ACTION ITEM – Leave every picture out and return the rest of the listing verbatim.

DATASET –
++++++++++
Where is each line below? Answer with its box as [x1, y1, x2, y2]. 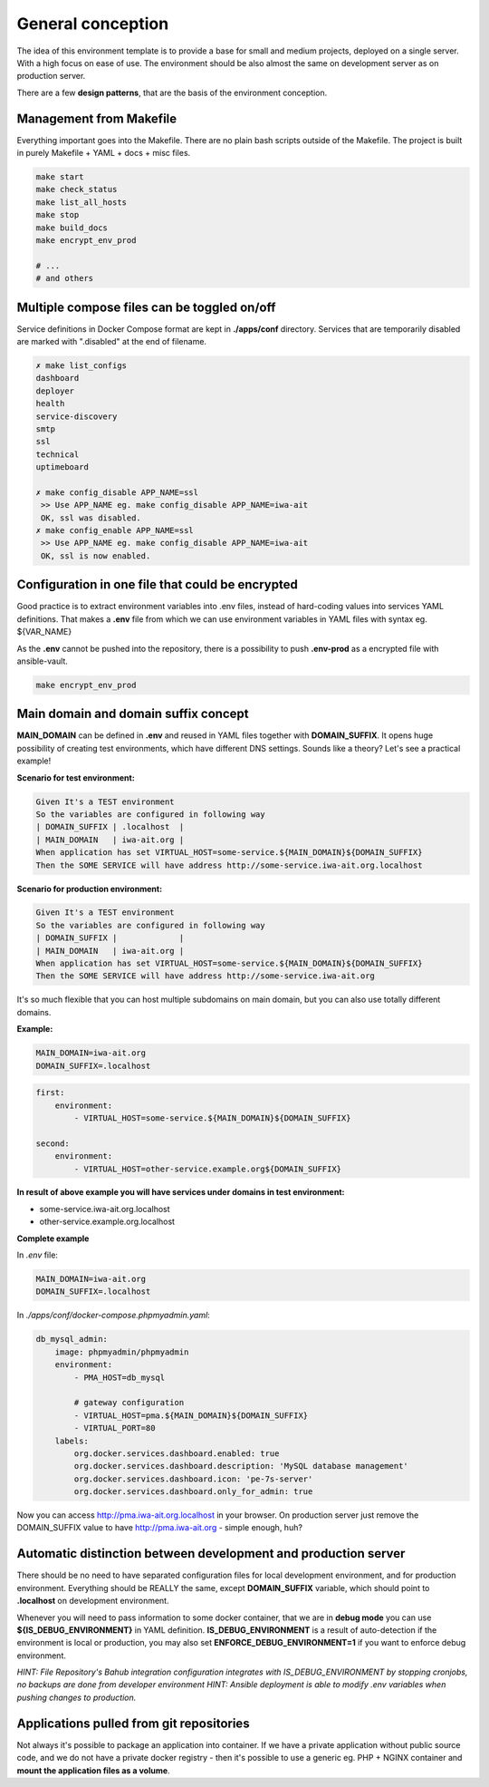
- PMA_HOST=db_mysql [73, 1372, 166, 1383]
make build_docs [35, 222, 109, 233]
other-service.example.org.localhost [39, 1216, 176, 1228]
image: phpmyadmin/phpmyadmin [54, 1346, 189, 1357]
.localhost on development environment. [16, 1596, 169, 1607]
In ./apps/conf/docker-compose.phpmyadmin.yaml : [16, 1310, 210, 1321]
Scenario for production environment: [16, 883, 163, 894]
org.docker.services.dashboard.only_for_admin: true [73, 1487, 313, 1497]
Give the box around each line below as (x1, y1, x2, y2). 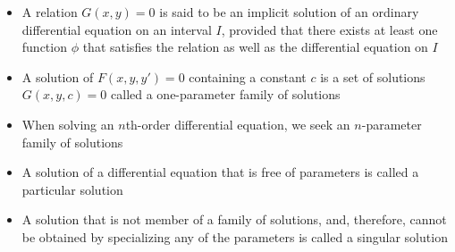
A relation (21, 3, 78, 21)
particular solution (21, 180, 123, 198)
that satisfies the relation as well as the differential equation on (82, 38, 428, 56)
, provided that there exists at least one (221, 20, 438, 38)
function (21, 38, 67, 56)
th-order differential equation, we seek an (125, 114, 350, 133)
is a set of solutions (320, 67, 426, 86)
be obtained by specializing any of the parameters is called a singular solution (21, 227, 448, 246)
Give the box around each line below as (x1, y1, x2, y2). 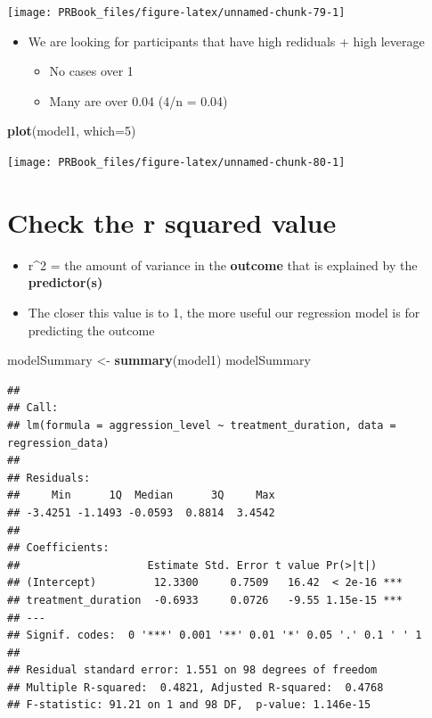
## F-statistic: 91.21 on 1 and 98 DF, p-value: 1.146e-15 (7, 698, 371, 712)
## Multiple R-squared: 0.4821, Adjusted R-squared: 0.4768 (7, 681, 384, 694)
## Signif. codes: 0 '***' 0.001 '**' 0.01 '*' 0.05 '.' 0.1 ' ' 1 (7, 629, 422, 642)
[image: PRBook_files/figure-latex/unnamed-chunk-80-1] (7, 156, 346, 169)
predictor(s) (28, 273, 103, 292)
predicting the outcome (28, 320, 155, 339)
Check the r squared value (7, 203, 337, 240)
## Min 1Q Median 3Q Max (7, 489, 275, 502)
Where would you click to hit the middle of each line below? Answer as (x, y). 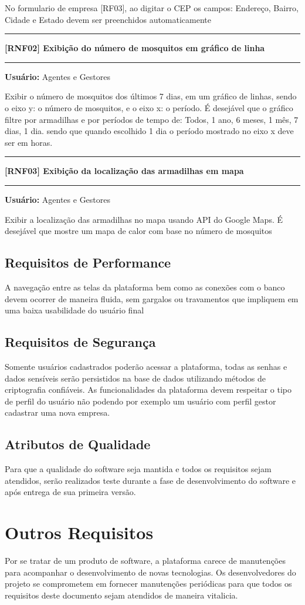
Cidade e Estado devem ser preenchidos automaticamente (108, 19)
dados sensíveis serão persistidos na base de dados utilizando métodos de (135, 378)
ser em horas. (29, 142)
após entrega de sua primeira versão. (70, 492)
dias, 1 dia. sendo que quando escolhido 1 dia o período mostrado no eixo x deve (149, 131)
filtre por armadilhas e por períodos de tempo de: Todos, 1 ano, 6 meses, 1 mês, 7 (152, 119)
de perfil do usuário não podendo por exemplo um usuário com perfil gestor (140, 401)
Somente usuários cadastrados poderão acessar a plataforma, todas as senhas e (146, 366)
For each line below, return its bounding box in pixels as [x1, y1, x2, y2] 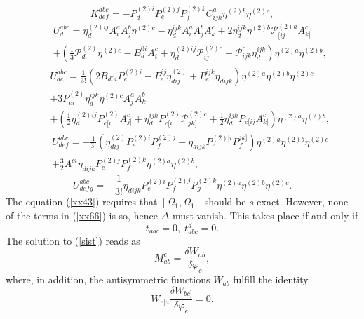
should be [204, 194, 246, 209]
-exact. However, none [253, 194, 349, 209]
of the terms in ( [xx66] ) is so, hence [6, 208, 158, 222]
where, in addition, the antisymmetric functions [6, 272, 210, 287]
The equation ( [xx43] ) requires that [6, 194, 158, 209]
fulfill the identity [233, 272, 309, 287]
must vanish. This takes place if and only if [172, 208, 358, 222]
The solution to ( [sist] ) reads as [6, 233, 140, 247]
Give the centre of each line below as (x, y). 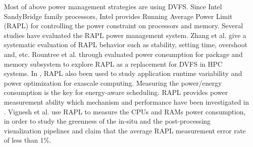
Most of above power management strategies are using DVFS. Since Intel (113, 6)
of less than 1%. (28, 140)
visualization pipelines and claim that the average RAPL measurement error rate (125, 130)
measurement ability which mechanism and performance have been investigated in (126, 101)
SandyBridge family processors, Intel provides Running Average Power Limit (118, 16)
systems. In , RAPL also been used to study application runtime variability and (123, 73)
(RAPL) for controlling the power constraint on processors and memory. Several (124, 26)
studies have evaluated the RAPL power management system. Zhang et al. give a (125, 35)
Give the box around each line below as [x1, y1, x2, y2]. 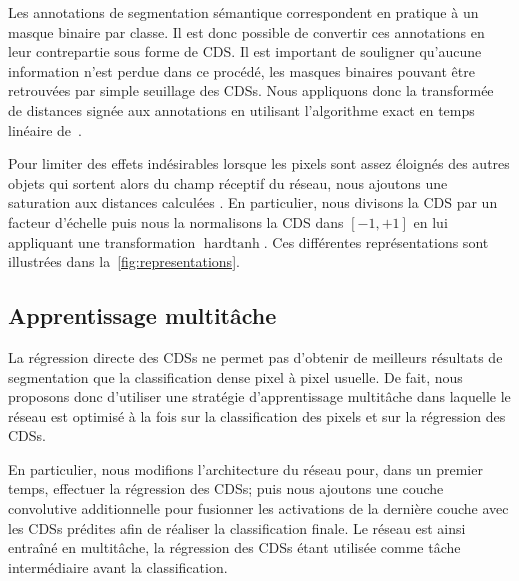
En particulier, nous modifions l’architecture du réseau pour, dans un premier [8, 458, 483, 479]
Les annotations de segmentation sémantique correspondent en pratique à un [8, 2, 479, 22]
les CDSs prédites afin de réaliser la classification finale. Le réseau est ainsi [8, 517, 466, 538]
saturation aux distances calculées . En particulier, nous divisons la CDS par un [8, 192, 498, 213]
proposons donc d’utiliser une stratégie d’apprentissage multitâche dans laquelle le [8, 386, 511, 407]
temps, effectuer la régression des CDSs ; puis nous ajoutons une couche [8, 478, 444, 499]
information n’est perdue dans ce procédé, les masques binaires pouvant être [8, 60, 475, 81]
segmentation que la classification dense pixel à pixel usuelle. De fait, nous [8, 366, 463, 387]
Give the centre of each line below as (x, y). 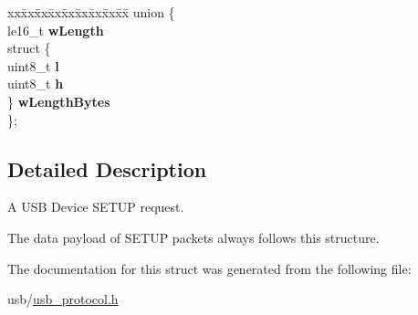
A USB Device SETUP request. (96, 207)
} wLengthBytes (59, 101)
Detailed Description (107, 168)
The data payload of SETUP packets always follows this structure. (193, 237)
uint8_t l (33, 65)
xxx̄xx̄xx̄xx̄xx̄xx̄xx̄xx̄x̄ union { (91, 12)
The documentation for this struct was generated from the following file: (209, 268)
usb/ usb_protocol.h (63, 299)
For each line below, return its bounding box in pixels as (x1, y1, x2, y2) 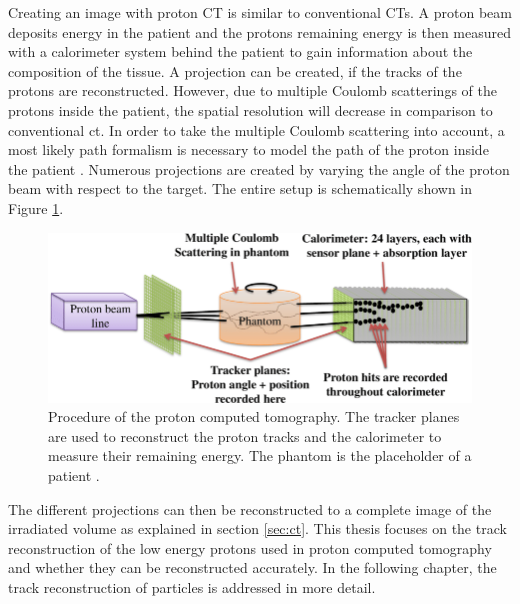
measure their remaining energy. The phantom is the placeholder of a (48, 445, 472, 466)
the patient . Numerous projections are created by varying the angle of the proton (8, 158, 510, 179)
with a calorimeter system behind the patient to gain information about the (8, 41, 473, 62)
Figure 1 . (8, 197, 64, 218)
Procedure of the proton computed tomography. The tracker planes (48, 406, 460, 427)
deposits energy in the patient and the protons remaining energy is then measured (8, 21, 512, 42)
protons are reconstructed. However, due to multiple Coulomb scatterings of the (8, 80, 497, 101)
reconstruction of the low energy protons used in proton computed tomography (8, 537, 492, 558)
++++++++++
ANSWER SECTION –
Where is each line below? Answer with its box as [x1, y1, x2, y2]. 
- PMA_HOST=db_mysql [73, 1372, 166, 1383]
make build_docs [35, 222, 109, 233]
other-service.example.org.localhost [39, 1216, 176, 1228]
image: phpmyadmin/phpmyadmin [54, 1346, 189, 1357]
.localhost on development environment. [16, 1596, 169, 1607]
In ./apps/conf/docker-compose.phpmyadmin.yaml : [16, 1310, 210, 1321]
Scenario for production environment: [16, 883, 163, 894]
org.docker.services.dashboard.only_for_admin: true [73, 1487, 313, 1497]
Give the box around each line below as (x1, y1, x2, y2). 
A relation (21, 3, 78, 21)
particular solution (21, 180, 123, 198)
that satisfies the relation as well as the differential equation on (82, 38, 428, 56)
, provided that there exists at least one (221, 20, 438, 38)
function (21, 38, 67, 56)
th-order differential equation, we seek an (125, 114, 350, 133)
is a set of solutions (320, 67, 426, 86)
be obtained by specializing any of the parameters is called a singular solution (21, 227, 448, 246)
Give the box around each line below as (x1, y1, x2, y2). 
## F-statistic: 91.21 on 1 and 98 DF, p-value: 1.146e-15 (7, 698, 371, 712)
## Multiple R-squared: 0.4821, Adjusted R-squared: 0.4768 (7, 681, 384, 694)
## Signif. codes: 0 '***' 0.001 '**' 0.01 '*' 0.05 '.' 0.1 ' ' 1 (7, 629, 422, 642)
[image: PRBook_files/figure-latex/unnamed-chunk-80-1] (7, 156, 346, 169)
predictor(s) (28, 273, 103, 292)
predicting the outcome (28, 320, 155, 339)
Check the r squared value (7, 203, 337, 240)
## Min 1Q Median 3Q Max (7, 489, 275, 502)
Where would you click to hit the middle of each line below? Answer as (x, y). 
Cidade e Estado devem ser preenchidos automaticamente (108, 19)
dados sensíveis serão persistidos na base de dados utilizando métodos de (135, 378)
ser em horas. (29, 142)
após entrega de sua primeira versão. (70, 492)
dias, 1 dia. sendo que quando escolhido 1 dia o período mostrado no eixo x deve (149, 131)
filtre por armadilhas e por períodos de tempo de: Todos, 1 ano, 6 meses, 1 mês, 7 (152, 119)
de perfil do usuário não podendo por exemplo um usuário com perfil gestor (140, 401)
Somente usuários cadastrados poderão acessar a plataforma, todas as senhas e (146, 366)
For each line below, return its bounding box in pixels as [x1, y1, x2, y2] 
should be [204, 194, 246, 209]
-exact. However, none [253, 194, 349, 209]
of the terms in ( [xx66] ) is so, hence [6, 208, 158, 222]
where, in addition, the antisymmetric functions [6, 272, 210, 287]
The equation ( [xx43] ) requires that [6, 194, 158, 209]
fulfill the identity [233, 272, 309, 287]
must vanish. This takes place if and only if [172, 208, 358, 222]
The solution to ( [sist] ) reads as [6, 233, 140, 247]
Give the centre of each line below as (x, y). 
Most of above power management strategies are using DVFS. Since Intel (113, 6)
of less than 1%. (28, 140)
visualization pipelines and claim that the average RAPL measurement error rate (125, 130)
measurement ability which mechanism and performance have been investigated in (126, 101)
SandyBridge family processors, Intel provides Running Average Power Limit (118, 16)
systems. In , RAPL also been used to study application runtime variability and (123, 73)
(RAPL) for controlling the power constraint on processors and memory. Several (124, 26)
studies have evaluated the RAPL power management system. Zhang et al. give a (125, 35)
Give the box around each line below as [x1, y1, x2, y2]. 
En particulier, nous modifions l’architecture du réseau pour, dans un premier [8, 458, 483, 479]
Les annotations de segmentation sémantique correspondent en pratique à un [8, 2, 479, 22]
les CDSs prédites afin de réaliser la classification finale. Le réseau est ainsi [8, 517, 466, 538]
saturation aux distances calculées . En particulier, nous divisons la CDS par un [8, 192, 498, 213]
proposons donc d’utiliser une stratégie d’apprentissage multitâche dans laquelle le [8, 386, 511, 407]
temps, effectuer la régression des CDSs ; puis nous ajoutons une couche [8, 478, 444, 499]
information n’est perdue dans ce procédé, les masques binaires pouvant être [8, 60, 475, 81]
segmentation que la classification dense pixel à pixel usuelle. De fait, nous [8, 366, 463, 387]
Give the centre of each line below as (x, y). 
A USB Device SETUP request. (96, 207)
} wLengthBytes (59, 101)
Detailed Description (107, 168)
The data payload of SETUP packets always follows this structure. (193, 237)
uint8_t l (33, 65)
xxx̄xx̄xx̄xx̄xx̄xx̄xx̄xx̄x̄ union { (91, 12)
The documentation for this struct was generated from the following file: (209, 268)
usb/ usb_protocol.h (63, 299)
For each line below, return its bounding box in pixels as (x1, y1, x2, y2) 
measure their remaining energy. The phantom is the placeholder of a (48, 445, 472, 466)
the patient . Numerous projections are created by varying the angle of the proton (8, 158, 510, 179)
with a calorimeter system behind the patient to gain information about the (8, 41, 473, 62)
Figure 1 . (8, 197, 64, 218)
Procedure of the proton computed tomography. The tracker planes (48, 406, 460, 427)
deposits energy in the patient and the protons remaining energy is then measured (8, 21, 512, 42)
protons are reconstructed. However, due to multiple Coulomb scatterings of the (8, 80, 497, 101)
reconstruction of the low energy protons used in proton computed tomography (8, 537, 492, 558)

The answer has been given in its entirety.